Mais avant d’entrer dans ces différents chapitres, il convient de clarifier le sens des termes utilisés tout au long de l’étude. Tout d’abord, il faut savoir que nous employons le terme “ institution ” au sens large, en son acception culturelle. Ce terme englobe les schémas culturels et les types de relations sociales

correspondantes soit, dit autrement, une élaboration intellectuelle collective spécifique à un domaine et les modes associés de mise en pratique de celle-ci. Il existe des institutions philosophiques, religieuses, politiques, juridiques, économiques, sociales, etc. qui permettent de parler de système juridique, de système économique, de système familial, etc..

Nous réservons au terme “ organisation sociale ” la conceptualisation des abstractions qui régissent et rationalisent le travail commun telle une administration ou une entreprise. Nous nous référons à la définition de Gurvitch sur l’essence de ce concept, pour qui les organisations sont conçues comme “ des conduites collectives préétablies, qui sont aménagées, hiérarchisées, centralisées d’après certains modèles réfléchis et fixés d’avance dans des schémas plus ou moins rigides, formulés dans des statuts ”. Toutefois, nous l’étendons aux agents humains, à leurs outils et aux locaux qui sont nécessaires à la mise en pratique des conduites collectives préétablies.

La définition des deux termes “ organisation ” et “ institution ” est parfois inversée. L’organisation reflète dans ce cas “ le mode d’organisation ” à l’intérieur d’une société sur la base des schémas culturels.
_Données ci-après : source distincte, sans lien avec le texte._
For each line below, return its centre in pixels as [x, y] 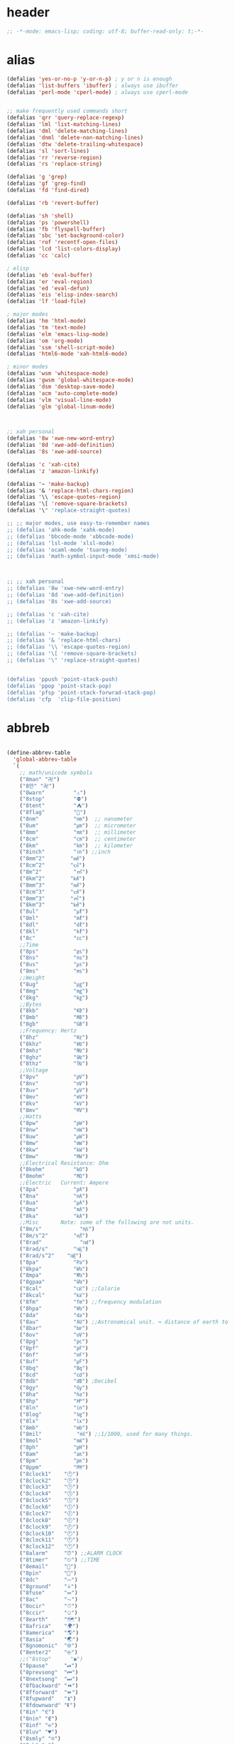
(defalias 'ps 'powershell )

L’institution définit à l’inverse un groupement d’hommes au travail : cette définition est plus volontiers utilisée par les juristes pour parler par exemple des “ institutions étatiques ”. Ces deux modèles de définition contradictoires sont devenus si courant qu’ils se juxtaposent parfois chez un même auteur, selon qu’il aborde une partie juridique, économique, sociologique ou anthropologique.

Le terme “ entreprises ” possède lui aussi plusieurs sens. Dans la plupart des textes, les approches économiques et juridiques se rencontrent, alors que les chercheurs de ces deux disciplines n’ont malheureusement pas harmonisé leurs termes. Juridiquement parlant, une entreprise est une unité économique de base, familiale en général, dont le propriétaire est responsable des gains et dettes sans limitation. En cas de déficit, ses biens personnels seront saisis pour couvrir les pertes. Les autres unités économiques, sont des “ sociétés ” dans les textes francophones ou des “ compagnies ” dans les textes anglophones. En revanche, l’économie utilise volontiers le terme “ entreprise ” pour décrire toute unité économique (le terme “ entrepreneur ” est même parfois associé à “ grands

entrepreneurs ”). La classification “ P.M.E. ” est un exemple de cette fusion : elle regroupe les notions d’entreprise, de SARL voire de S.A. (ou S.P.A. dans les traductions vietnamiennes en langue française) et différents types de propriété, individuelle, familiale, coopérative et étatique. Nous utilisons donc le terme entreprise en son acception économique.